How we can solve this problem automaticaly and learn the features? I suggested to use a logistic regression to learn these features (in fact the value of each feature). Here I show that the suggested model is working.
In order to make prediction, we could treat purchasing behavior of the users for each product as a logistic regression problem. so for each product we are going to learn the parameter vcetor (theta) of the features. Theta will show the importance of the features in purchasing each product.
Users = c("user1", "user2", "user3", "user4", "user5", "user6", "user7", "user8",
"user9", "user10", "user11", "user12", "user13", "user14", "user15", "user16",
"user17", "user18", "user19", "user20")
queries = c("awesome laptop", "laptop awesome", "small laptop", "awesome laptop",
"sony laptop", "acer laptop", "ac laptop", "good laptop", "awesome laptop",
"acer laptop", "awesome watch", "watch", "good watch", "watch awesom", "watch good",
"watch swatch", "red watch", "awesome watch", "awesome watch", "watch")
Looking at the queries of each user, the feature vectors are extracted.
awesome = c(1, 1, 0, 1, 0, 0, 0, 0, 1, 0, 1, 0, 0, 1, 0, 0, 0, 1, 1, 1)
watch = c(0, 0, 0, 0, 0, 0, 0, 0, 0, 0, 1, 1, 1, 1, 1, 1, 1, 1, 1, 1)
laptop = c(1, 1, 1, 1, 1, 1, 1, 1, 1, 1, 0, 0, 0, 0, 0, 0, 0, 0, 0, 0)
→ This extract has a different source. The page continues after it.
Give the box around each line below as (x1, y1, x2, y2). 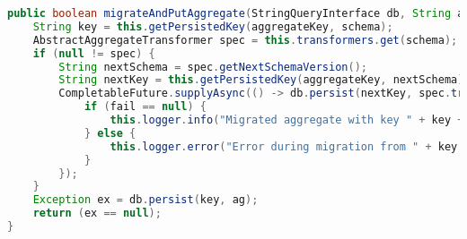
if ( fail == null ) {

# purchasing behavior of the users for each product
purchased_laptop = c(1, 1, 1, 1, 1, 1, 1, 1, 1, 1, 0, 0, 0, 0, 0, 0, 0, 0, 0,
0)
purchased_watch = c(0, 0, 0, 0, 0, 0, 0, 0, 0, 0, 1, 1, 0, 1, 1, 1, 1, 1, 1,
1)
df = data.frame(Users, queries, purchased_laptop, purchased_watch, awesome,
watch, laptop)
print(df) #Take a look at data set
## Users queries purchased_laptop purchased_watch awesome watch
## 1 user1 awesome laptop 1 0 1 0
## 2 user2 laptop awesome 1 0 1 0
## 3 user3 small laptop 1 0 0 0
## 4 user4 awesome laptop 1 0 1 0
## 5 user5 sony laptop 1 0 0 0
## 6 user6 acer laptop 1 0 0 0
## 7 user7 ac laptop 1 0 0 0
## 8 user8 good laptop 1 0 0 0
## 9 user9 awesome laptop 1 0 1 0
## 10 user10 acer laptop 1 0 0 0
## 11 user11 awesome watch 0 1 1 1
## 12 user12 watch 0 1 0 1
## 13 user13 good watch 0 0 0 1
## 14 user14 watch awesom 0 1 1 1
## 15 user15 watch good 0 1 0 1
## 16 user16 watch swatch 0 1 0 1
## 17 user17 red watch 0 1 0 1
## 18 user18 awesome watch 0 1 1 1
## 19 user19 awesome watch 0 1 1 1
## 20 user20 watch 0 1 1 1
## laptop
## 1 1
## 2 1
## 3 1
## 4 1
## 5 1
## 6 1
## 7 1
## 8 1
## 9 1
## 10 1
## 11 0
## 12 0
## 13 0
## 14 0
## 15 0
## 16 0
## 17 0
## 18 0
## 19 0
## 20 0
# Make the logistic regression model for laptop
p1 = glm(formula = purchased_laptop ~ awesome + laptop, data = df, family = binomial)
# Make the logistic regression model for watch
p2 = glm(formula = purchased_watch ~ awesome + watch, data = df, family = binomial)
## Warning: glm.fit: fitted probabilities numerically 0 or 1 occurred
So the value of “awesome”“ and "laptop”“ are:
coef(p1)
## (Intercept) awesome laptop
## -2.557e+01 1.845e-11 5.113e+01
and the value of "watch” is:
coef(p2)
## (Intercept) awesome watch
## -39.56 19.17 40.95
As this results show, logistic regression is giving a high value to “laptop” and “watch” featur and much lower value to “awesome. It learns the value of products based on the purchase behavior of the users.